It had been a conversation with my late cousin’s widow that made me finally see.  After being offered severance pay in the successful career she held for four decades, surviving the loss of her husband and watching her kids leave the nest and begin their own families; she sought to do what she loved best.  She didn’t sit around and wait for opportunities to find her; she sought them.  It was in these gardens that she offered to volunteer her time and share the beauty of this place.  Her love language is in service; just like my own.  It was why I had returned here, on my own time schedule, so I could explore the areas I wanted to follow without worrying or catering to anyone else.

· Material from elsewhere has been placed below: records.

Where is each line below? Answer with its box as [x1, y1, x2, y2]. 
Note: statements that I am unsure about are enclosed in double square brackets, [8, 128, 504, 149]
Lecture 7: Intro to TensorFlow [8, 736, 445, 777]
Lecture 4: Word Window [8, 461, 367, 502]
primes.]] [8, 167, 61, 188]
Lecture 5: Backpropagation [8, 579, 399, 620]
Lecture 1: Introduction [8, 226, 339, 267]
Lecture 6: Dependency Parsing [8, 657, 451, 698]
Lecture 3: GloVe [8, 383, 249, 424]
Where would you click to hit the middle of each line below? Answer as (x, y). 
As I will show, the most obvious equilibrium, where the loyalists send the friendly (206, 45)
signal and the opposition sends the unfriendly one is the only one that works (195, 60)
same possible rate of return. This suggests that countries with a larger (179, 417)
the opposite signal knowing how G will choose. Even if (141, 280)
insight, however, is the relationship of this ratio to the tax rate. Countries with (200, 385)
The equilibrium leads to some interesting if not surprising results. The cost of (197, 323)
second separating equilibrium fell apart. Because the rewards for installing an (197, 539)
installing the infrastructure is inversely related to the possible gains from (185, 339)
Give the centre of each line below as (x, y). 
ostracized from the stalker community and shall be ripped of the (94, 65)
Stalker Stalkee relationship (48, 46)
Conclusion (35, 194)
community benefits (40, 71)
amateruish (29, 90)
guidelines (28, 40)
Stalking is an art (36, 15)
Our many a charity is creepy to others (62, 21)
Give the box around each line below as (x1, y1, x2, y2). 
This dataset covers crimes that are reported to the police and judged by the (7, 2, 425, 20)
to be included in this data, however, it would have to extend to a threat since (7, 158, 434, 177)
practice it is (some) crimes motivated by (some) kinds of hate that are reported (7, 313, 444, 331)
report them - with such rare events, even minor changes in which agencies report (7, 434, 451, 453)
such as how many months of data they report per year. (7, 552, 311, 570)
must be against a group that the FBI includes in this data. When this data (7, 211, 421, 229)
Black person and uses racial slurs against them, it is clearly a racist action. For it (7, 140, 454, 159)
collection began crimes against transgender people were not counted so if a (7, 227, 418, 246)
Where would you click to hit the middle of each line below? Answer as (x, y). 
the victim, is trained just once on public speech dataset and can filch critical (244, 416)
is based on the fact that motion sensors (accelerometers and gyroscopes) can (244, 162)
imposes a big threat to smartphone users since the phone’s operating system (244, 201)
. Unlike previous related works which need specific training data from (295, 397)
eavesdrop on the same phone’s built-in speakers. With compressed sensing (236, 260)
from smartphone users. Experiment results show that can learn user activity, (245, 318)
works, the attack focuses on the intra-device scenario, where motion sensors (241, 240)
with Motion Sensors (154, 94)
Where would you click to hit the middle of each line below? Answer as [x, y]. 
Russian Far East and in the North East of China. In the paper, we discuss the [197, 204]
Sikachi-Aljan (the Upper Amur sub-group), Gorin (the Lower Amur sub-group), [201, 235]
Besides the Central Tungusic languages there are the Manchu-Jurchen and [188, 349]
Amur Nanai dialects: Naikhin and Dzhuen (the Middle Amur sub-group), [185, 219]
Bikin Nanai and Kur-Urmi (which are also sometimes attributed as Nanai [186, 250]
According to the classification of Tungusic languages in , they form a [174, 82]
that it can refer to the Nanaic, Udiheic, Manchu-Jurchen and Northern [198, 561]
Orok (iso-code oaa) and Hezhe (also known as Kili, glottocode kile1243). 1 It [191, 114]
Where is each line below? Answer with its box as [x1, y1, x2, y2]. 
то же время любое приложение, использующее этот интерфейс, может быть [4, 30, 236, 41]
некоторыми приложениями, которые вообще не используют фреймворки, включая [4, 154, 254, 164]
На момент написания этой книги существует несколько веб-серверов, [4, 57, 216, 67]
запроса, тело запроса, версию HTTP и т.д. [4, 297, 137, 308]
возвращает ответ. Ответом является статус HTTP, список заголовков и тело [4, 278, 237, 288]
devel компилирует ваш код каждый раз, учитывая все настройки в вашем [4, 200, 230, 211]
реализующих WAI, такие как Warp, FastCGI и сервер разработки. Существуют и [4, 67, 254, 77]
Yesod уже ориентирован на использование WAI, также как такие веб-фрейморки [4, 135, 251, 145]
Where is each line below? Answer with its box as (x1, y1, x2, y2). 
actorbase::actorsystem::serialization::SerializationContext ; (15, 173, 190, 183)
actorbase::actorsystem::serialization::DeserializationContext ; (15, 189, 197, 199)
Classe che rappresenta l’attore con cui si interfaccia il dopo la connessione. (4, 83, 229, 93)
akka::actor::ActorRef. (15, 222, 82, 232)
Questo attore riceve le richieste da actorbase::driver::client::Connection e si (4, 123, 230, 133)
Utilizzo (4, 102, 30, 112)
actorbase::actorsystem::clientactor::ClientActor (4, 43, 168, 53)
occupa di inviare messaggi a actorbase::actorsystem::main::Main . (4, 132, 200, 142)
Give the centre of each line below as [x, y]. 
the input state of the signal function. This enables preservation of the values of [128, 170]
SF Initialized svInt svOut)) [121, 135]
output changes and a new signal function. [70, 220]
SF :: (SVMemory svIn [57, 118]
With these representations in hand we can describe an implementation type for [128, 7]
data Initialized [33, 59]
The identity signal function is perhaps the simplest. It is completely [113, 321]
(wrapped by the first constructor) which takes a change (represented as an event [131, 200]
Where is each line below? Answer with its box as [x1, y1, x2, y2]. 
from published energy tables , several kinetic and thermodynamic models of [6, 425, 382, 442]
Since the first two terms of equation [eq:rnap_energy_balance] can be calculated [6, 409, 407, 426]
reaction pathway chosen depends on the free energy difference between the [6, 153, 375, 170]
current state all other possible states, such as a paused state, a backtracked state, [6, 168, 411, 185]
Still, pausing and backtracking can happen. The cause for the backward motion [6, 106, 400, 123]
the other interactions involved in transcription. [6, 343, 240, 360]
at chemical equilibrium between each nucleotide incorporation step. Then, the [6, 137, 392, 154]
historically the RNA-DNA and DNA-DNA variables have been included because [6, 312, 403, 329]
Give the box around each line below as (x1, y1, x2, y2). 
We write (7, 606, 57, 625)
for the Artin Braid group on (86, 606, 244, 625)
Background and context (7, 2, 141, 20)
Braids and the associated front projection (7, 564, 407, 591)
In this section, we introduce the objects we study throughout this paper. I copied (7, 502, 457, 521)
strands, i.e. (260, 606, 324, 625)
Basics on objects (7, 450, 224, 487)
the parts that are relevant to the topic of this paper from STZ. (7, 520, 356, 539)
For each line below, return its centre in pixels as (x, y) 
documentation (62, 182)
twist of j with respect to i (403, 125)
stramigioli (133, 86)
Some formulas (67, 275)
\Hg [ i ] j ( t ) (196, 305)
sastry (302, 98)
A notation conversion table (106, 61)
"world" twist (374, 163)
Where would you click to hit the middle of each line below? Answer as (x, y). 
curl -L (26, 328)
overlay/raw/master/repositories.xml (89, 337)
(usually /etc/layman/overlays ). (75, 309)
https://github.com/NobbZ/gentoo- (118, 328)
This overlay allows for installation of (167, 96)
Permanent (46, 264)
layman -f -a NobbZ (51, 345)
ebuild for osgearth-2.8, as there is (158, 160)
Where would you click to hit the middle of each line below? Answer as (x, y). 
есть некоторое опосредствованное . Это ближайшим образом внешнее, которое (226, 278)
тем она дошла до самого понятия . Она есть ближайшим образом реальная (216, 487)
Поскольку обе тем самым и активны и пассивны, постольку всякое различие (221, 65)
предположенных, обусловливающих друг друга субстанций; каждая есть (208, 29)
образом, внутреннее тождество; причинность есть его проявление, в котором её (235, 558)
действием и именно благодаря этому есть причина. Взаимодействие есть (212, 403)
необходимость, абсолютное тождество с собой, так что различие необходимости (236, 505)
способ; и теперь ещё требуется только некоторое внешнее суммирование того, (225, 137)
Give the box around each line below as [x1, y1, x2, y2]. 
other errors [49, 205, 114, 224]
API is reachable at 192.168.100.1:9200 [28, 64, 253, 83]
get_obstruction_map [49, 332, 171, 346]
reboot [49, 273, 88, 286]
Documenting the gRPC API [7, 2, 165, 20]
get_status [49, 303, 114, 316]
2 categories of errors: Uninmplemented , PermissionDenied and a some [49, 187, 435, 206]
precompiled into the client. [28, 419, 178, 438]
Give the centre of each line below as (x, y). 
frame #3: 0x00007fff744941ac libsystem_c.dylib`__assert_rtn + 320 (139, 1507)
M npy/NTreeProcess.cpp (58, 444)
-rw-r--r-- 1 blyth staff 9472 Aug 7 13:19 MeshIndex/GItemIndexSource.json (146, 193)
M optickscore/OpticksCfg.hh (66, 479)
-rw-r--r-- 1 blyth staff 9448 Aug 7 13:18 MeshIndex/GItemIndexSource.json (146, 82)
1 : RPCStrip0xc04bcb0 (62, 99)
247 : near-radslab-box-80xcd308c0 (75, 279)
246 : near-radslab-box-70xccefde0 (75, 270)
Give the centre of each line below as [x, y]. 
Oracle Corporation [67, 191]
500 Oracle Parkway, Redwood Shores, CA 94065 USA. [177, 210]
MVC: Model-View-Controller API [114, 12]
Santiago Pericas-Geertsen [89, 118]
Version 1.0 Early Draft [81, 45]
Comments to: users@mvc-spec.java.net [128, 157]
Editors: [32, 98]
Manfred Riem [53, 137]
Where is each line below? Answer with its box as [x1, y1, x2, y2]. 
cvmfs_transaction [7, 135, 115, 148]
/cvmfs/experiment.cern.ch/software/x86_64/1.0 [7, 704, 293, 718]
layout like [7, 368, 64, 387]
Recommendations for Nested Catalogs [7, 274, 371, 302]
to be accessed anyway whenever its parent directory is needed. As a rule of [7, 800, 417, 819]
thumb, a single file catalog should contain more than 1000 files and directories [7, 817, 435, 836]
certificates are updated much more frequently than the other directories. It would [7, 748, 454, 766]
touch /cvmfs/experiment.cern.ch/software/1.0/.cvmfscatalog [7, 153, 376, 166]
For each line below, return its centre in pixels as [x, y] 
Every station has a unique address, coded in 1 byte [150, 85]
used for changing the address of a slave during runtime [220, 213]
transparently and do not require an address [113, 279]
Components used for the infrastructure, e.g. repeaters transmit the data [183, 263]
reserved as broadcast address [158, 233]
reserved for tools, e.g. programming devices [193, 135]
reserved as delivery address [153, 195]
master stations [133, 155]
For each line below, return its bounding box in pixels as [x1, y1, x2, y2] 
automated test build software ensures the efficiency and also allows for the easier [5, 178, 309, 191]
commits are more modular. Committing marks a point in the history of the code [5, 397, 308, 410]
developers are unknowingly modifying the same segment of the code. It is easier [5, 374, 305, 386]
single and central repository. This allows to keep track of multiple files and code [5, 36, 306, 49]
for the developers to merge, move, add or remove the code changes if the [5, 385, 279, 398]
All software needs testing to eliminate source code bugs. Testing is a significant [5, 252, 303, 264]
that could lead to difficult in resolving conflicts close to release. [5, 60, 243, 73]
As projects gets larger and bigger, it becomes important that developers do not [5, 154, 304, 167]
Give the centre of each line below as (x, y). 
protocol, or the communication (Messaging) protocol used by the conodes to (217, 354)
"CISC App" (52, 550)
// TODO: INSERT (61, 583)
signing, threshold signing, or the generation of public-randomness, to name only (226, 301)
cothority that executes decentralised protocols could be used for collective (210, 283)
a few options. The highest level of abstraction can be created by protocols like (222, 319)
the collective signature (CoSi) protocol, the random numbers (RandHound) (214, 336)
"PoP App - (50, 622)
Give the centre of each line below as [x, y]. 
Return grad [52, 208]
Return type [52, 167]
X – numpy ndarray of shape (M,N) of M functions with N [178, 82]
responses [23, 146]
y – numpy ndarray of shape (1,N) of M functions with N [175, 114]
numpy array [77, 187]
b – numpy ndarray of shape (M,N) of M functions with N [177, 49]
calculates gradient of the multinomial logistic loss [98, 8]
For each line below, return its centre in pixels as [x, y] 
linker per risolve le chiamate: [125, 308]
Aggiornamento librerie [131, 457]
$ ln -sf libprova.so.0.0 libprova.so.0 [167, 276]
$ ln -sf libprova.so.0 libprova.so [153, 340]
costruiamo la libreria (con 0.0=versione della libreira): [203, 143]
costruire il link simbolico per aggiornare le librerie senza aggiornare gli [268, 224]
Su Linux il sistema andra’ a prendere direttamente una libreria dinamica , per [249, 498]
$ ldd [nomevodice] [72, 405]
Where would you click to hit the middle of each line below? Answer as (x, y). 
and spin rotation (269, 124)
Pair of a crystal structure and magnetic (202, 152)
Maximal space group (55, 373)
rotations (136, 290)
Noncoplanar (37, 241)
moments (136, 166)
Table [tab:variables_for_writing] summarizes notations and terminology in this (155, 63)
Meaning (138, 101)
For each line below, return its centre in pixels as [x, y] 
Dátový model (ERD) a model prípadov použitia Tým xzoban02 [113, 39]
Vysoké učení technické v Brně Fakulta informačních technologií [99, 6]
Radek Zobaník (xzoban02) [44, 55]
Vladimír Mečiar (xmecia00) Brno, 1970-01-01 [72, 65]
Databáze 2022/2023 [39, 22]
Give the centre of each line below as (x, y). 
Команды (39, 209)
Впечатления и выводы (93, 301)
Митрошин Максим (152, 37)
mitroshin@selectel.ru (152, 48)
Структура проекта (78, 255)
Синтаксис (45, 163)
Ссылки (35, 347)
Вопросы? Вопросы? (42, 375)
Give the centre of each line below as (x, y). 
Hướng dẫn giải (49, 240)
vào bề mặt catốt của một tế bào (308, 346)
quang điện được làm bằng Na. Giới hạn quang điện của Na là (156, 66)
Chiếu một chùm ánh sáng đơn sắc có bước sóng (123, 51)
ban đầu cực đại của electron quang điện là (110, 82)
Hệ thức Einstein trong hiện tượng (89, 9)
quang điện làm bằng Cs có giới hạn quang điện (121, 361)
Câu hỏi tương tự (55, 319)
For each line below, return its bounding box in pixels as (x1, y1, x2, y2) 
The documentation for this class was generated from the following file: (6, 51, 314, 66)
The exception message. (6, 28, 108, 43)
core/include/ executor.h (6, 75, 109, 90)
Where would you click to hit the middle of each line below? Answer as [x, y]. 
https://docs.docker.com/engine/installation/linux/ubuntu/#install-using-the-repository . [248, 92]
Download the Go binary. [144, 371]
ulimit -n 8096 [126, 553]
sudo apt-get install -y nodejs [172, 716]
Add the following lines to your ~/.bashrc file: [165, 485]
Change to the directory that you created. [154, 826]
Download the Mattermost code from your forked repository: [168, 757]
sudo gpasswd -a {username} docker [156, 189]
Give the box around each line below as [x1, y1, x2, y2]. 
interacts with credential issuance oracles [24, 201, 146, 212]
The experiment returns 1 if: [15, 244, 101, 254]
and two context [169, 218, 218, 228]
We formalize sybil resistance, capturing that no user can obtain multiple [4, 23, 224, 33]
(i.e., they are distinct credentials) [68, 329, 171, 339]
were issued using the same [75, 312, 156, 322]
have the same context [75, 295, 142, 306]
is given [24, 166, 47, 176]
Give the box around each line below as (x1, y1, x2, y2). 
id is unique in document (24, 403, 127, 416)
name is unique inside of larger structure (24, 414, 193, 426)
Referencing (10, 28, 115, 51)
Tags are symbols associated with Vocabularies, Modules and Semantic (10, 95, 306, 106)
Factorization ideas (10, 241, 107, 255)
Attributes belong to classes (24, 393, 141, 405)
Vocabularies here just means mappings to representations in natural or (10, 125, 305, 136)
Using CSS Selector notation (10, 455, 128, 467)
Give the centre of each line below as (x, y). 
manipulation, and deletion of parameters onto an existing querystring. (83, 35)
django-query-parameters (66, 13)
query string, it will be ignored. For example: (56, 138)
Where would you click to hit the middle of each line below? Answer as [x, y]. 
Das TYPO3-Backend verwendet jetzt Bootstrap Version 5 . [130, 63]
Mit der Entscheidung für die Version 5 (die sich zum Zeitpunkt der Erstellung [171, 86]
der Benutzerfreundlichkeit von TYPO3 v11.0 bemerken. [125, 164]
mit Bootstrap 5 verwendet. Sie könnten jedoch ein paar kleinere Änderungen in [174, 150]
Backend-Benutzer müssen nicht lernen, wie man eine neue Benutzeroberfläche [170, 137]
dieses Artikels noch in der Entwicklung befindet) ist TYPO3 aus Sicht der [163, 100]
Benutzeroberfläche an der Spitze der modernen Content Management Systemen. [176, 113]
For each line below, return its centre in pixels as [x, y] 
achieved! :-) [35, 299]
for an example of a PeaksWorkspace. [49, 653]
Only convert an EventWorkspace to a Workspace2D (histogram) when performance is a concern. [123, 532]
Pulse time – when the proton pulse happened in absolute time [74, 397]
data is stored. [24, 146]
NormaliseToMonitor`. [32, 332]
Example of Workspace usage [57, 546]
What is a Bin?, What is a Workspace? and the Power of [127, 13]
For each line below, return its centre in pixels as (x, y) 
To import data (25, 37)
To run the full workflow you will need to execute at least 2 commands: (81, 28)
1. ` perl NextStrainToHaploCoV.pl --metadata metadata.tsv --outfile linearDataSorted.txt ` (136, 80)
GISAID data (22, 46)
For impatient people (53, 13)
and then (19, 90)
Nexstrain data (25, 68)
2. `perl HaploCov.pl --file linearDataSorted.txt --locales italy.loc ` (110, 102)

For two days I tirelessly worked outdoors gardening.   Our own backyard represents the yards from our childhood; the sago palm from my in-laws, the trumpet vine from my late cousin, the rhododendron from another cousin.    The hubs handed me a gift card to splurge on a rose tree.  The fruit trees and vegetable gardens reflect the can do, independent spirit of both sets of parents; both wishing to go off-grid.  There is joy in watching things grow and blossom.    The things we’ve planted actually have a story or history; a purpose for why it is there: my husband’s obsession with horse radish, my sons’ desire for all things citrus.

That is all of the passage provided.